Il lattato deidrogenasi (LDH) è un enzima onnipresente che catalizza l'interconversione reversibile di piruvato e lattato, utilizzando NADH/NAD+ come cofattore. Le sue proprietà cinetiche sono cruciali per comprendere il suo ruolo nel metabolismo cellulare.
Ecco una rottura delle principali proprietà cinetiche di LDH:
1. Cinetica di Michaelis-Menten:
* LDH segue la cinetica di Michaelis-Menten, il che significa che la sua velocità di reazione aumenta con la concentrazione del substrato fino a raggiungere un plateau, che rappresenta la velocità massima (VMAX).
* La costante di Michaelis (km) rappresenta la concentrazione del substrato alla quale la velocità di reazione è metà di VMAX. Un km inferiore indica una maggiore affinità dell'enzima per il substrato.
2. Specificità del substrato:
* LDH presenta un'ampia specificità del substrato, accettando una gamma di analoghi piruvato.

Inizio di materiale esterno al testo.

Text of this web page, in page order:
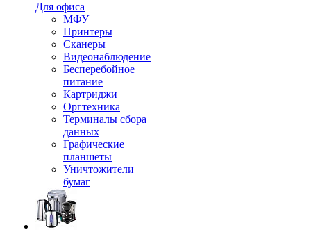
Для офиса
МФУ
Принтеры
Сканеры
Видеонаблюдение
Бесперебойное
питание
Картриджи
Оргтехника
Терминалы сбора
данных
Графические
планшеты
Уничтожители
бумаг
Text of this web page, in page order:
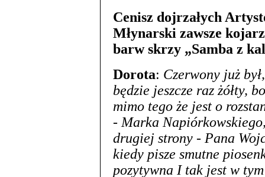
Cenisz dojrzałych
Młynarski zawsze
barw skrzy „Samba z
Dorota: Czerwony już
będzie jeszcze raz żółty,
mimo tego że jest o
- Marka
drugiej strony - Pana
kiedy pisze smutne
pozytywna I tak jest w
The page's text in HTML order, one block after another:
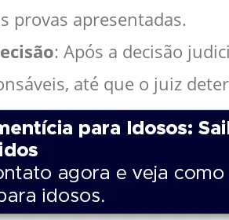
provas apresentadas.
: Após a decisão
até que o juiz

* Tuttavia, preferisce il piruvato come substrato per la reazione in avanti (piruvato al lattato) e il lattato per la reazione inversa (lattato al piruvato).

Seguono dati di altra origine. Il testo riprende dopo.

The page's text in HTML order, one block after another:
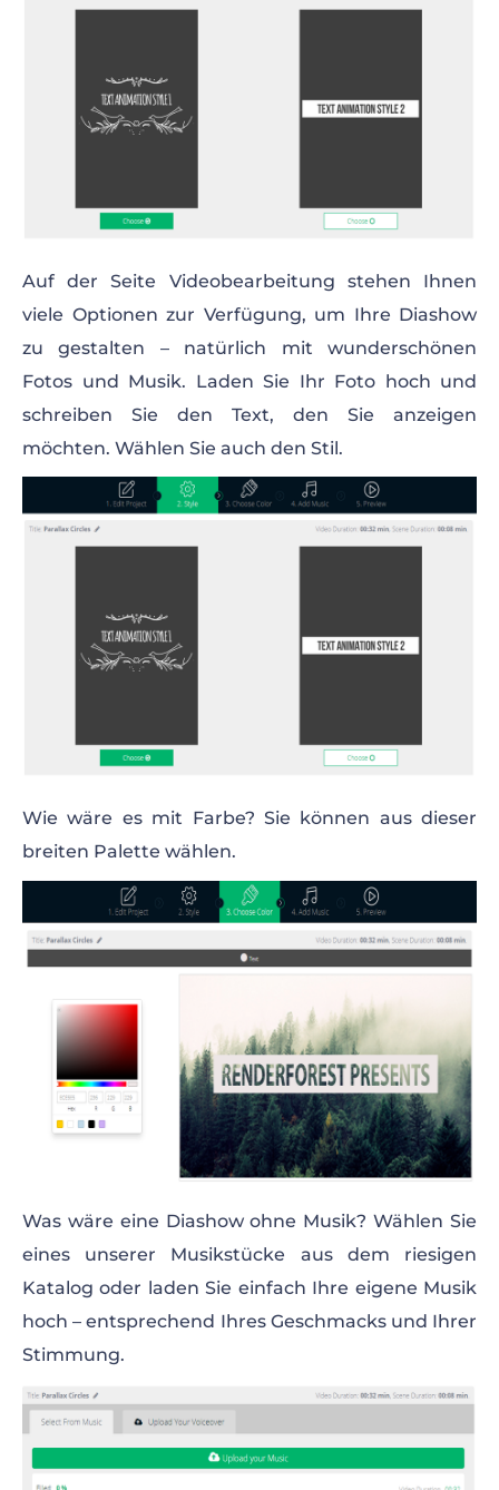
Auf der Seite Videobearbeitung stehen Ihnen
viele Optionen zur Verfügung, um Ihre Diashow
zu gestalten – natürlich mit wunderschönen
Fotos und Musik. Laden Sie Ihr Foto hoch und
schreiben Sie den Text, den Sie anzeigen
möchten. Wählen Sie auch den Stil.
Wie wäre es mit Farbe? Sie können aus dieser
breiten Palette wählen.
Was wäre eine Diashow ohne Musik? Wählen Sie
eines unserer Musikstücke aus dem riesigen
Katalog oder laden Sie einfach Ihre eigene Musik
hoch – entsprechend Ihres Geschmacks und Ihrer
Stimmung.

3. Dipendenza del cofattore:
* LDH richiede NADH per la riduzione del piruvato a lattato e NAD+ per l'ossidazione del lattato al piruvato.

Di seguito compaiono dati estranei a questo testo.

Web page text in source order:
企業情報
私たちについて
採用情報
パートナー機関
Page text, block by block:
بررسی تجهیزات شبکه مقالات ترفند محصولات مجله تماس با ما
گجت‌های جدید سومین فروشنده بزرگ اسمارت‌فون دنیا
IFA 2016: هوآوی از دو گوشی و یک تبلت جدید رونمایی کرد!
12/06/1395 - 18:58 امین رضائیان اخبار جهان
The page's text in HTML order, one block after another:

* L'affinità dell'enzima per NADH è superiore a quella di NAD+, riflettendo il suo ruolo nel ridurre il piruvato in condizioni anaerobiche.
4. Dipendenza da pH:
* L'attività LDH è ottimale a un pH leggermente alcalino (~ 8,5), che riflette il pH fisiologico del citosol.
5. Dipendenza da temperatura:
* L'attività LDH aumenta con la temperatura fino a un punto ottimale, dopo di che diminuisce a causa della denaturazione delle proteine.
6. Inibizione:
* LDH può essere inibito da vari composti, tra cui:
* Oxaloacetato: Un inibitore competitivo della reazione in avanti.
* piruvato: Un inibitore non competitivo della reazione inversa.
* Metalli pesanti: Inibire l'attività di LDH attraverso la complessazione con residui di sito attivo.
7. Isozymes:
* LDH esiste come cinque diversi isozimi, ciascuno composto da quattro subunità.
* Questi isozimi differiscono nelle loro proprietà cinetiche, in particolare la loro affinità per il piruvato e il lattato e la loro sensibilità agli inibitori.
* I tessuti diversi esprimono diversi isozimi LDH, riflettendo i loro specifici bisogni metabolici.
8. Regolazione allosterica:
* LDH non è noto per essere regolato da meccanismi allosterici. Tuttavia, la sua attività è influenzata dalle concentrazioni relative dei suoi substrati e prodotti, nonché dalla disponibilità di NADH e NAD+.
Comprendere le proprietà cinetiche di LDH è essenziale per:
* Analisi dei percorsi metabolici: LDH svolge un ruolo centrale nel metabolismo dei carboidrati e le sue proprietà cinetiche influenzano i tassi di glicolisi e gluconeogenesi.
* Diagnosi di malattie: Diversi modelli di isozima LDH sono associati a varie malattie, consentendo test diagnostici.
* Sviluppo di nuove terapie: La comprensione della cinetica LDH è cruciale per lo sviluppo di farmaci che mirano a questo enzima, in particolare per il trattamento del cancro e dei disturbi metabolici.
Nota: Queste informazioni forniscono una panoramica generale della cinetica LDH. I dettagli specifici possono variare a seconda dell'isozima, delle condizioni sperimentali e dell'applicazione specifica.